(Stored items)
== Segment start ==
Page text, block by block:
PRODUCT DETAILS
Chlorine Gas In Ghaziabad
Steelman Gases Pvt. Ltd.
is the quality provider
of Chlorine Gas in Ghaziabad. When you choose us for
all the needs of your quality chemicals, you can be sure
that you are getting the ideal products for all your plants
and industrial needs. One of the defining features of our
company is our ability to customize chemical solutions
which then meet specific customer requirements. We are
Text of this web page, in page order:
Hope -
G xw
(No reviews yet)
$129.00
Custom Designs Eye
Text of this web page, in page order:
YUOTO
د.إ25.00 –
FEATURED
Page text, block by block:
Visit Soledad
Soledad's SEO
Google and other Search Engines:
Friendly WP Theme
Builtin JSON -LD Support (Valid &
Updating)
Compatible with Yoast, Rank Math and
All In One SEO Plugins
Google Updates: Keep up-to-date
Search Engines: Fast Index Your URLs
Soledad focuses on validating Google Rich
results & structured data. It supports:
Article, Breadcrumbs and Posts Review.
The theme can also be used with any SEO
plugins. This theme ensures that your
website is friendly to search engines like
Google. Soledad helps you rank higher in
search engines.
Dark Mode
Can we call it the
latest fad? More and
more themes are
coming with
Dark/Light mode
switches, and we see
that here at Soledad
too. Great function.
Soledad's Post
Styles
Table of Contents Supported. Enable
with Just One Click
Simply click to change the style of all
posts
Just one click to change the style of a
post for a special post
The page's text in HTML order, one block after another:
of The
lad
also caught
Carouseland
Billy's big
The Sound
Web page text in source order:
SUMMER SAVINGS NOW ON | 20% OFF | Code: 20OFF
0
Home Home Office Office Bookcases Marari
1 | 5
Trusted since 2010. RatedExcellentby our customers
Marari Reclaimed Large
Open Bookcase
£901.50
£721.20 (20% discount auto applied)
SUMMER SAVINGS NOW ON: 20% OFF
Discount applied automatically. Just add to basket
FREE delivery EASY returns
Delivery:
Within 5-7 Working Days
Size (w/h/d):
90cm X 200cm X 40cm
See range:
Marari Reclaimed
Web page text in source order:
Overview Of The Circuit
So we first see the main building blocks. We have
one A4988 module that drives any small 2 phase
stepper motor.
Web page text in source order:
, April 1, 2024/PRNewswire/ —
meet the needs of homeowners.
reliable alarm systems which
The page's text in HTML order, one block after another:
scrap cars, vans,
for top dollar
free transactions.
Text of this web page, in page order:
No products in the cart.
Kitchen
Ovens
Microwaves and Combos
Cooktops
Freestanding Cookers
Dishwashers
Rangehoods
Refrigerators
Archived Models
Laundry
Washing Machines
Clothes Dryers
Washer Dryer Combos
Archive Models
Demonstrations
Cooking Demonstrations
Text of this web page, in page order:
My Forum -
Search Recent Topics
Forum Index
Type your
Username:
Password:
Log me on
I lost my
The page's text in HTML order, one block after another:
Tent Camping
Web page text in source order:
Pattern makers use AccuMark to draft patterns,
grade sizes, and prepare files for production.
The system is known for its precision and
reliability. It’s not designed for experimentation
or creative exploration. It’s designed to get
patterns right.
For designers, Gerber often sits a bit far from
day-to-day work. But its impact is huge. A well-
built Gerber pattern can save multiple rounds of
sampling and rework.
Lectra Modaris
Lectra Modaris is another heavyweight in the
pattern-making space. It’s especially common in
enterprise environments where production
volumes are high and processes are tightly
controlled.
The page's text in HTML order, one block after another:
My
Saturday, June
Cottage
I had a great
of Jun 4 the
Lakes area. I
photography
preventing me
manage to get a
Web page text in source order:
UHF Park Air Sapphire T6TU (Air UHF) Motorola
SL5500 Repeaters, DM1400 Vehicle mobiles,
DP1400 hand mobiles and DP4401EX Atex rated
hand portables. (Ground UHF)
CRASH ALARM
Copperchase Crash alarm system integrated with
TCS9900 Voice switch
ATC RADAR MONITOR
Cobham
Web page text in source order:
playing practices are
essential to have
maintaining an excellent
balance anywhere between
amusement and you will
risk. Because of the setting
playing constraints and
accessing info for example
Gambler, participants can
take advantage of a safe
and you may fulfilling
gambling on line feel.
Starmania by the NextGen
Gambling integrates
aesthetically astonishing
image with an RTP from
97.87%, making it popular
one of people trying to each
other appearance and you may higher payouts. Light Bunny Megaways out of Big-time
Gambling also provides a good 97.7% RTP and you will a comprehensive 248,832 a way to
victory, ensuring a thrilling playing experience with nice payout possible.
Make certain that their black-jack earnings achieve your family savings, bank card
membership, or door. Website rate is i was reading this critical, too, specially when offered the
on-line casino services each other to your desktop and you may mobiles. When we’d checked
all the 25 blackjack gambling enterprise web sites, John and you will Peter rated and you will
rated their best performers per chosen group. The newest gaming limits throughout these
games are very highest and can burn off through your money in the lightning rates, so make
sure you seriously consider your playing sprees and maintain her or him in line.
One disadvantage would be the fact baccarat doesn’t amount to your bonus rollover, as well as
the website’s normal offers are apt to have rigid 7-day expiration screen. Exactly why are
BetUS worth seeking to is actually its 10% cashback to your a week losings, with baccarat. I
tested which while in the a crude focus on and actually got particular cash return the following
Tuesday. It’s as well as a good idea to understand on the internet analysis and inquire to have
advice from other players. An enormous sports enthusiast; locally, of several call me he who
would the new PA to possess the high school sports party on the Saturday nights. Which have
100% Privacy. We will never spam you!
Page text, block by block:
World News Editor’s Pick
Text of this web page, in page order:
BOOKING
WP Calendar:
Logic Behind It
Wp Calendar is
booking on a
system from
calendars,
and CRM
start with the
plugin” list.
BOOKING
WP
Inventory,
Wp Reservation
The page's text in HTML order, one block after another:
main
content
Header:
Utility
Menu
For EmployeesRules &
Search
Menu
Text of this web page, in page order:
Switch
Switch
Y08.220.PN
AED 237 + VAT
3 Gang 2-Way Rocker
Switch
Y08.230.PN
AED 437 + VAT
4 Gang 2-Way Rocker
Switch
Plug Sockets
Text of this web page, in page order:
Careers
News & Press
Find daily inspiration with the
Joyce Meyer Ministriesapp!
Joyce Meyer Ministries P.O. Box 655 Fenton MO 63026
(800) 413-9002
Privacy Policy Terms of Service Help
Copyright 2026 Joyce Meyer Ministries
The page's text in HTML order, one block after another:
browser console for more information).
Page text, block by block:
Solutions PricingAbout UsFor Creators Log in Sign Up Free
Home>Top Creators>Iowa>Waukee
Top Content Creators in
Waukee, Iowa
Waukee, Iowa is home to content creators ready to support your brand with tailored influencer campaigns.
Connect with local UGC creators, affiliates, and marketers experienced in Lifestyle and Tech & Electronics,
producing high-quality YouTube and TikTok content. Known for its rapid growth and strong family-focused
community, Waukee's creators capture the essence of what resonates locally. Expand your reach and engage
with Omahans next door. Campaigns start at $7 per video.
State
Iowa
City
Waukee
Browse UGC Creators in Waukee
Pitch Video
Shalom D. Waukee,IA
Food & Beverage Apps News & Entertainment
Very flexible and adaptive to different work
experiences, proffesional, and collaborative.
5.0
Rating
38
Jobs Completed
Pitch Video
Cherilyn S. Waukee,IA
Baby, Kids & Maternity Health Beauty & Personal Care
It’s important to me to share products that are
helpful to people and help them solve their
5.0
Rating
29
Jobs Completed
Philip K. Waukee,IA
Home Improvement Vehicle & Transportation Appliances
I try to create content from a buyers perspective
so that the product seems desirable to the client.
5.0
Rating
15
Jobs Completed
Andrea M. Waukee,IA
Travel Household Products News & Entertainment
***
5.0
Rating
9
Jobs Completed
== Segment end ==
» **TASK DESCRIPTION**
What's needed is an exact copy of every entry.

» **EXERCISE RESULT**
Page text, block by block:
PRODUCT DETAILS
Chlorine Gas In Ghaziabad
Steelman Gases Pvt. Ltd.
is the quality provider
of Chlorine Gas in Ghaziabad. When you choose us for
all the needs of your quality chemicals, you can be sure
that you are getting the ideal products for all your plants
and industrial needs. One of the defining features of our
company is our ability to customize chemical solutions
which then meet specific customer requirements. We are
Text of this web page, in page order:
Hope -
G xw
(No reviews yet)
$129.00
Custom Designs Eye
Text of this web page, in page order:
YUOTO
د.إ25.00 –
FEATURED
Page text, block by block:
Visit Soledad
Soledad's SEO
Google and other Search Engines:
Friendly WP Theme
Builtin JSON -LD Support (Valid &
Updating)
Compatible with Yoast, Rank Math and
All In One SEO Plugins
Google Updates: Keep up-to-date
Search Engines: Fast Index Your URLs
Soledad focuses on validating Google Rich
results & structured data. It supports:
Article, Breadcrumbs and Posts Review.
The theme can also be used with any SEO
plugins. This theme ensures that your
website is friendly to search engines like
Google. Soledad helps you rank higher in
search engines.
Dark Mode
Can we call it the
latest fad? More and
more themes are
coming with
Dark/Light mode
switches, and we see
that here at Soledad
too. Great function.
Soledad's Post
Styles
Table of Contents Supported. Enable
with Just One Click
Simply click to change the style of all
posts
Just one click to change the style of a
post for a special post
The page's text in HTML order, one block after another:
of The
lad
also caught
Carouseland
Billy's big
The Sound
Web page text in source order:
SUMMER SAVINGS NOW ON | 20% OFF | Code: 20OFF
0
Home Home Office Office Bookcases Marari
1 | 5
Trusted since 2010. RatedExcellentby our customers
Marari Reclaimed Large
Open Bookcase
£901.50
£721.20 (20% discount auto applied)
SUMMER SAVINGS NOW ON: 20% OFF
Discount applied automatically. Just add to basket
FREE delivery EASY returns
Delivery:
Within 5-7 Working Days
Size (w/h/d):
90cm X 200cm X 40cm
See range:
Marari Reclaimed
Web page text in source order:
Overview Of The Circuit
So we first see the main building blocks. We have
one A4988 module that drives any small 2 phase
stepper motor.
Web page text in source order:
, April 1, 2024/PRNewswire/ —
meet the needs of homeowners.
reliable alarm systems which
The page's text in HTML order, one block after another:
scrap cars, vans,
for top dollar
free transactions.
Text of this web page, in page order:
No products in the cart.
Kitchen
Ovens
Microwaves and Combos
Cooktops
Freestanding Cookers
Dishwashers
Rangehoods
Refrigerators
Archived Models
Laundry
Washing Machines
Clothes Dryers
Washer Dryer Combos
Archive Models
Demonstrations
Cooking Demonstrations
Text of this web page, in page order:
My Forum -
Search Recent Topics
Forum Index
Type your
Username:
Password:
Log me on
I lost my
The page's text in HTML order, one block after another:
Tent Camping
Web page text in source order:
Pattern makers use AccuMark to draft patterns,
grade sizes, and prepare files for production.
The system is known for its precision and
reliability. It’s not designed for experimentation
or creative exploration. It’s designed to get
patterns right.
For designers, Gerber often sits a bit far from
day-to-day work. But its impact is huge. A well-
built Gerber pattern can save multiple rounds of
sampling and rework.
Lectra Modaris
Lectra Modaris is another heavyweight in the
pattern-making space. It’s especially common in
enterprise environments where production
volumes are high and processes are tightly
controlled.
The page's text in HTML order, one block after another:
My
Saturday, June
Cottage
I had a great
of Jun 4 the
Lakes area. I
photography
preventing me
manage to get a
Web page text in source order:
UHF Park Air Sapphire T6TU (Air UHF) Motorola
SL5500 Repeaters, DM1400 Vehicle mobiles,
DP1400 hand mobiles and DP4401EX Atex rated
hand portables. (Ground UHF)
CRASH ALARM
Copperchase Crash alarm system integrated with
TCS9900 Voice switch
ATC RADAR MONITOR
Cobham
Web page text in source order:
playing practices are
essential to have
maintaining an excellent
balance anywhere between
amusement and you will
risk. Because of the setting
playing constraints and
accessing info for example
Gambler, participants can
take advantage of a safe
and you may fulfilling
gambling on line feel.
Starmania by the NextGen
Gambling integrates
aesthetically astonishing
image with an RTP from
97.87%, making it popular
one of people trying to each
other appearance and you may higher payouts. Light Bunny Megaways out of Big-time
Gambling also provides a good 97.7% RTP and you will a comprehensive 248,832 a way to
victory, ensuring a thrilling playing experience with nice payout possible.
Make certain that their black-jack earnings achieve your family savings, bank card
membership, or door. Website rate is i was reading this critical, too, specially when offered the
on-line casino services each other to your desktop and you may mobiles. When we’d checked
all the 25 blackjack gambling enterprise web sites, John and you will Peter rated and you will
rated their best performers per chosen group. The newest gaming limits throughout these
games are very highest and can burn off through your money in the lightning rates, so make
sure you seriously consider your playing sprees and maintain her or him in line.
One disadvantage would be the fact baccarat doesn’t amount to your bonus rollover, as well as
the website’s normal offers are apt to have rigid 7-day expiration screen. Exactly why are
BetUS worth seeking to is actually its 10% cashback to your a week losings, with baccarat. I
tested which while in the a crude focus on and actually got particular cash return the following
Tuesday. It’s as well as a good idea to understand on the internet analysis and inquire to have
advice from other players. An enormous sports enthusiast; locally, of several call me he who
would the new PA to possess the high school sports party on the Saturday nights. Which have
100% Privacy. We will never spam you!
Page text, block by block:
World News Editor’s Pick
Text of this web page, in page order:
BOOKING
WP Calendar:
Logic Behind It
Wp Calendar is
booking on a
system from
calendars,
and CRM
start with the
plugin” list.
BOOKING
WP
Inventory,
Wp Reservation
The page's text in HTML order, one block after another:
main
content
Header:
Utility
Menu
For EmployeesRules &
Search
Menu
Text of this web page, in page order:
Switch
Switch
Y08.220.PN
AED 237 + VAT
3 Gang 2-Way Rocker
Switch
Y08.230.PN
AED 437 + VAT
4 Gang 2-Way Rocker
Switch
Plug Sockets
Text of this web page, in page order:
Careers
News & Press
Find daily inspiration with the
Joyce Meyer Ministriesapp!
Joyce Meyer Ministries P.O. Box 655 Fenton MO 63026
(800) 413-9002
Privacy Policy Terms of Service Help
Copyright 2026 Joyce Meyer Ministries
The page's text in HTML order, one block after another:
browser console for more information).
Page text, block by block:
Solutions PricingAbout UsFor Creators Log in Sign Up Free
Home>Top Creators>Iowa>Waukee
Top Content Creators in
Waukee, Iowa
Waukee, Iowa is home to content creators ready to support your brand with tailored influencer campaigns.
Connect with local UGC creators, affiliates, and marketers experienced in Lifestyle and Tech & Electronics,
producing high-quality YouTube and TikTok content. Known for its rapid growth and strong family-focused
community, Waukee's creators capture the essence of what resonates locally. Expand your reach and engage
with Omahans next door. Campaigns start at $7 per video.
State
Iowa
City
Waukee
Browse UGC Creators in Waukee
Pitch Video
Shalom D. Waukee,IA
Food & Beverage Apps News & Entertainment
Very flexible and adaptive to different work
experiences, proffesional, and collaborative.
5.0
Rating
38
Jobs Completed
Pitch Video
Cherilyn S. Waukee,IA
Baby, Kids & Maternity Health Beauty & Personal Care
It’s important to me to share products that are
helpful to people and help them solve their
5.0
Rating
29
Jobs Completed
Philip K. Waukee,IA
Home Improvement Vehicle & Transportation Appliances
I try to create content from a buyers perspective
so that the product seems desirable to the client.
5.0
Rating
15
Jobs Completed
Andrea M. Waukee,IA
Travel Household Products News & Entertainment
***
5.0
Rating
9
Jobs Completed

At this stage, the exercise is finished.